Data extracted from a collection
*** Begin section ***
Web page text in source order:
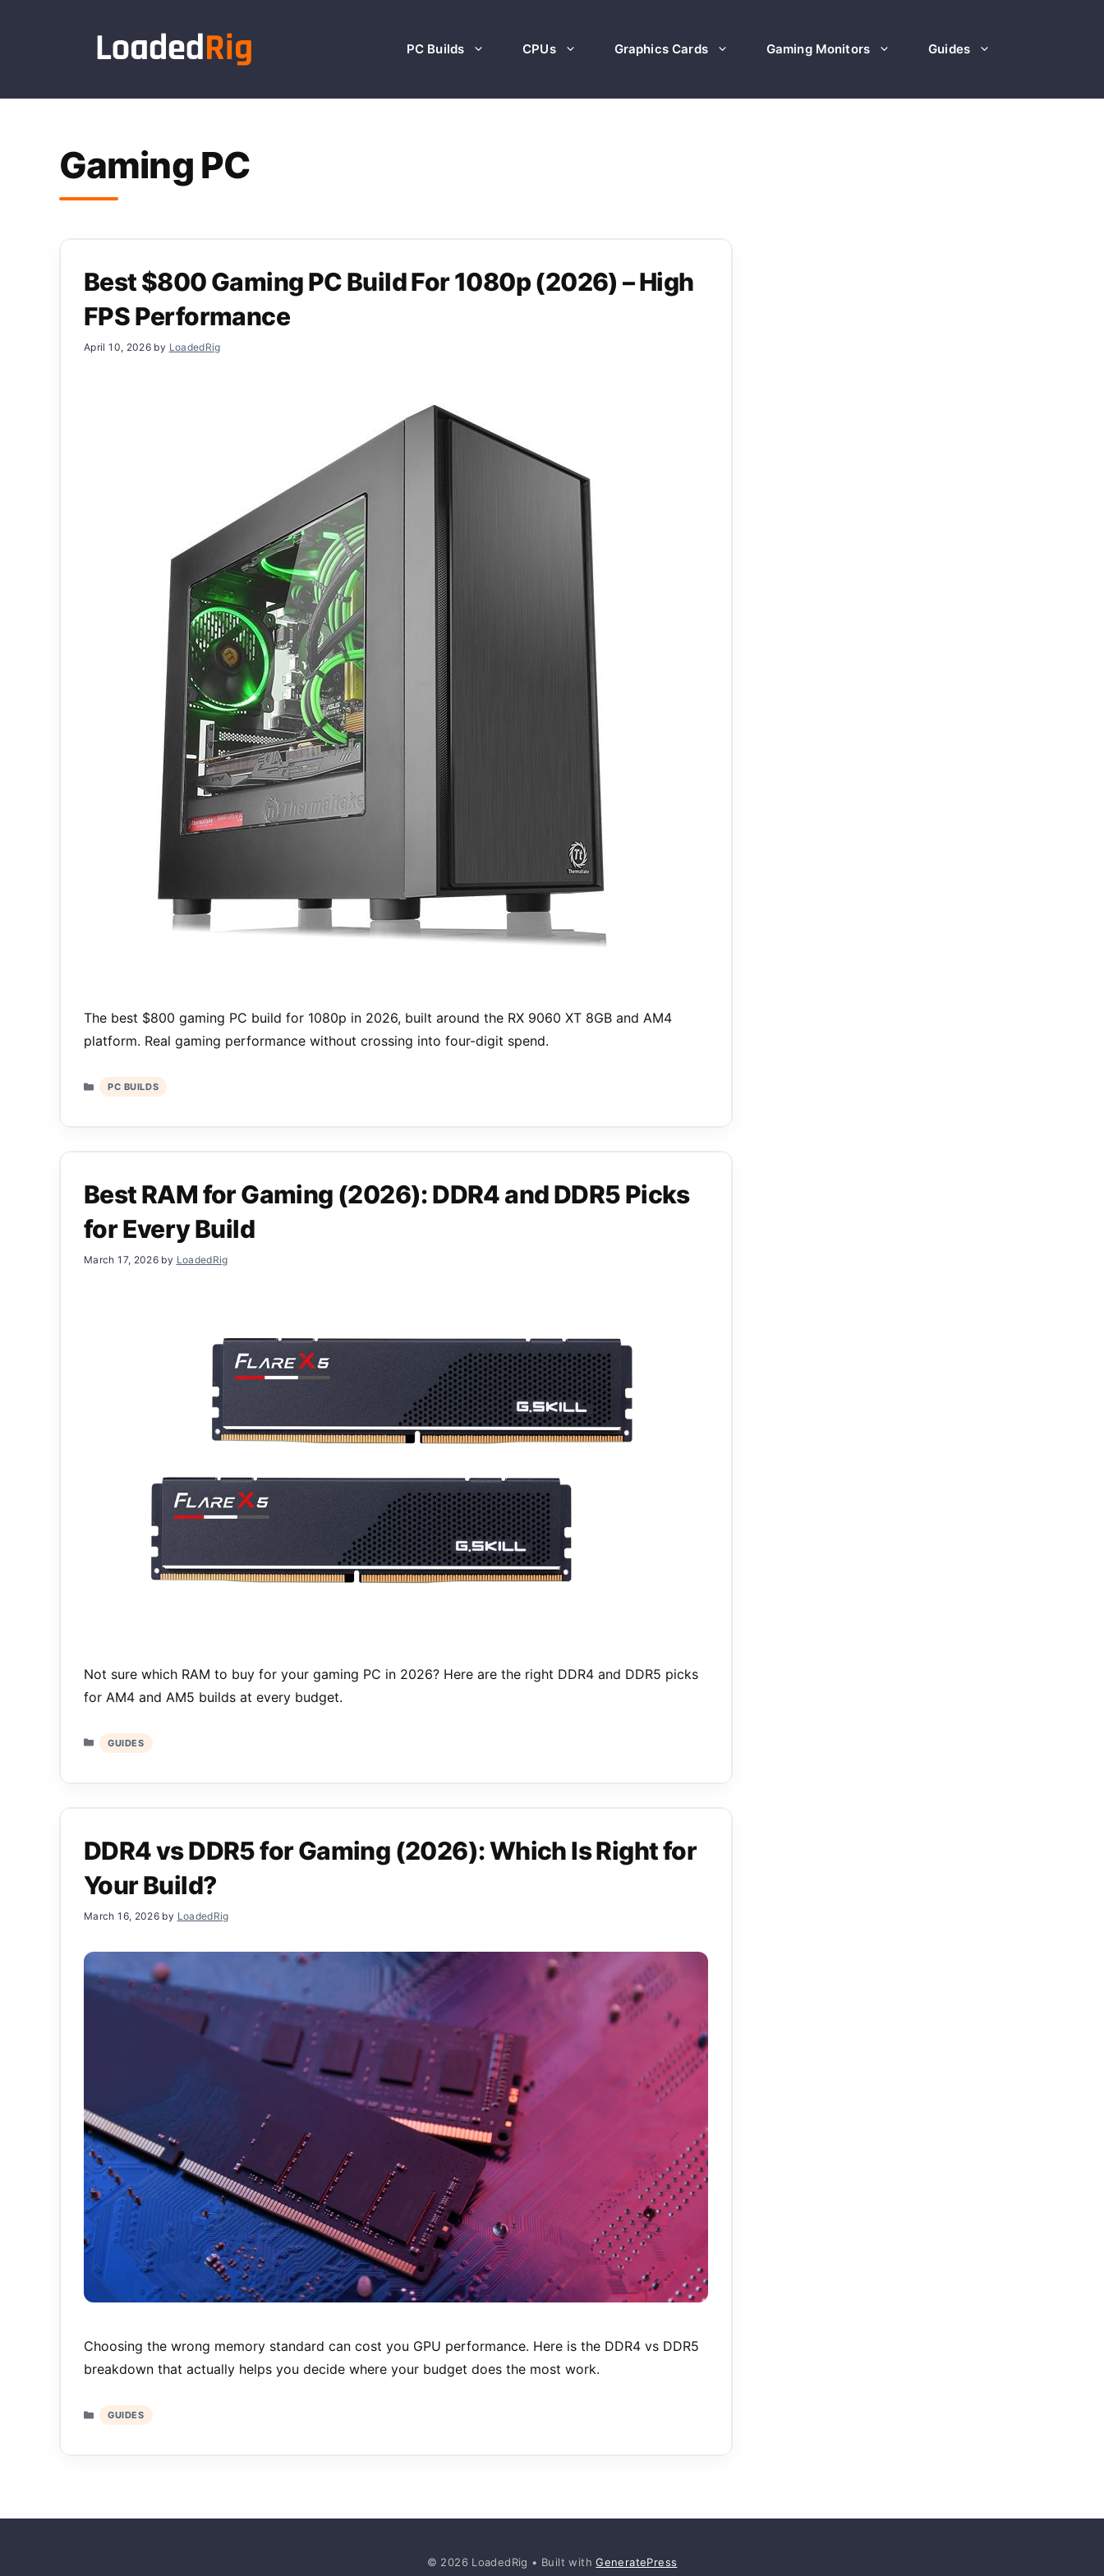
PC Builds CPUs Graphics Cards Gaming Monitors Guides
Gaming PC
Best $800 Gaming PC Build For 1080p (2026) – High
FPS Performance
April 10, 2026 by LoadedRig
The best $800 gaming PC build for 1080p in 2026, built around the RX 9060 XT 8GB and AM4
platform. Real gaming performance without crossing into four-digit spend.
Categories
PC BUILDS
Best RAM for Gaming (2026): DDR4 and DDR5 Picks
for Every Build
March 17, 2026 by LoadedRig
Not sure which RAM to buy for your gaming PC in 2026? Here are the right DDR4 and DDR5 picks
for AM4 and AM5 builds at every budget.
Categories
GUIDES
DDR4 vs DDR5 for Gaming (2026): Which Is Right for
Your Build?
March 16, 2026 by LoadedRig
Choosing the wrong memory standard can cost you GPU performance. Here is the DDR4 vs DDR5
breakdown that actually helps you decide where your budget does the most work.
Categories
GUIDES
© 2026 LoadedRig • Built withGeneratePress
*** End section ***
Return all the records exactly, excluding images.

■ PROBLEM SOLUTION ■
Web page text in source order:
PC Builds CPUs Graphics Cards Gaming Monitors Guides
Gaming PC
Best $800 Gaming PC Build For 1080p (2026) – High
FPS Performance
April 10, 2026 by LoadedRig
The best $800 gaming PC build for 1080p in 2026, built around the RX 9060 XT 8GB and AM4
platform. Real gaming performance without crossing into four-digit spend.
Categories
PC BUILDS
Best RAM for Gaming (2026): DDR4 and DDR5 Picks
for Every Build
March 17, 2026 by LoadedRig
Not sure which RAM to buy for your gaming PC in 2026? Here are the right DDR4 and DDR5 picks
for AM4 and AM5 builds at every budget.
Categories
GUIDES
DDR4 vs DDR5 for Gaming (2026): Which Is Right for
Your Build?
March 16, 2026 by LoadedRig
Choosing the wrong memory standard can cost you GPU performance. Here is the DDR4 vs DDR5
breakdown that actually helps you decide where your budget does the most work.
Categories
GUIDES
© 2026 LoadedRig • Built withGeneratePress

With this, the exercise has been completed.